Lesson 31 of 55: Choosing the Right LLM for MCP Applicatio...

Every team building MCP applications eventually faces the same question: which model should we use for this task? The wrong answer is “the most capable one” — that is how teams burn through their budget on GPT-4o for queries that GPT-4o mini could answer just as well. This lesson builds a systematic decision framework: a set of questions and criteria that map task characteristics to optimal model choices, plus the infrastructure to implement dynamic routing in production.

Decision framework flowchart for selecting between OpenAI Claude Gemini models based on task type dark — Model selection is a routing problem: match task characteristics to the cheapest model that meets quality requirements.

The Five Dimensions of Model Selection

Five dimensions determine the optimal model choice for an MCP task:

Reasoning depth: Is the task multi-step, requires planning, or involves complex logic? Use Claude 3.7 or o3. Is it a simple lookup or classification? Use a mini/flash model.
Context length: Does the task involve large documents, entire codebases, or long conversation history? Gemini 2.5 Pro (1M tokens) or Claude 3.7 (200K). For standard tasks, 128K is sufficient.
Input modality: Does the task involve images, PDFs, or audio? Use Gemini (strongest multimodal support). Text only – any provider works.
Output format: Does the task require guaranteed JSON schema output? Use OpenAI with zodResponseFormat. Free-form prose or code? Any provider.
Volume and cost: Is this a high-throughput task called thousands of times per hour? Use Gemini 2.0 Flash ($0.075/1M input) or GPT-4o mini ($0.15/1M input) before considering more expensive models.

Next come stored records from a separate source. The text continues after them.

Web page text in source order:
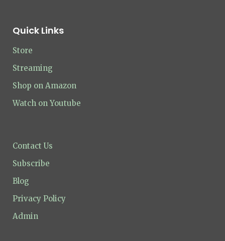
Quick Links
Store
Streaming
Shop on Amazon
Watch on Youtube
Contact Us
Subscribe
Blog
Privacy Policy
Admin
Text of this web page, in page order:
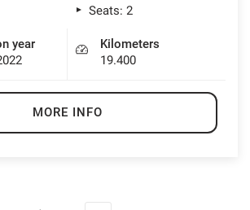
Seats: 2
year
Kilometers
19.400
MORE INFO
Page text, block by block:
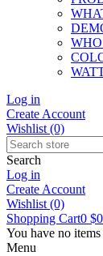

These five dimensions are not equally weighted for every application. A customer-facing chatbot cares most about latency and cost. An internal compliance tool cares most about reasoning depth and output format. Before writing routing rules, rank these dimensions for your specific use case.

The Decision Framework

// Task routing decision table
// Use this as a starting point for your routing config

const ROUTING_RULES = [
  // Rule order matters - first match wins
  {
    name: 'multimodal',
    condition: (task) => task.hasImages || task.hasPDF || task.hasAudio,
    provider: 'gemini', model: 'gemini-2.0-flash',
    reason: 'Native multimodal support, cheapest multimodal option',
  },
  {
    name: 'large-context',
    condition: (task) => task.estimatedInputTokens > 100_000,
    provider: 'gemini', model: 'gemini-2.5-pro-preview-03-25',
    reason: '1M token context window, best for whole-document/codebase analysis',
  },
  {
    name: 'deep-reasoning',
    condition: (task) => task.requiresPlanning || task.complexity === 'high',
    provider: 'claude', model: 'claude-3-7-sonnet-20250219',
    reason: 'Extended thinking mode, best instruction following',
  },
  {
    name: 'structured-output',
    condition: (task) => task.requiresStrictJSON,
    provider: 'openai', model: 'gpt-4o',
    reason: 'zodResponseFormat guarantees JSON schema adherence',
  },
  {
    name: 'high-volume-simple',
    condition: (task) => task.volume > 1000 && task.complexity === 'low',
    provider: 'gemini', model: 'gemini-2.0-flash',
    reason: 'Cheapest per-token, sufficient for simple tasks at scale',
  },
  {
    name: 'default',
    condition: () => true,
    provider: 'openai', model: 'gpt-4o-mini',
    reason: 'Good balance of capability and cost for general tasks',
  },
];

export function selectModel(task) {
  const rule = ROUTING_RULES.find(r => r.condition(task));
  return { provider: rule.provider, model: rule.model, reason: rule.reason };
}

Rule order is critical in this table: the first matching rule wins. If you put the default rule at the top, every request would route to GPT-4o mini regardless of complexity. When debugging unexpected routing, check rule ordering before anything else.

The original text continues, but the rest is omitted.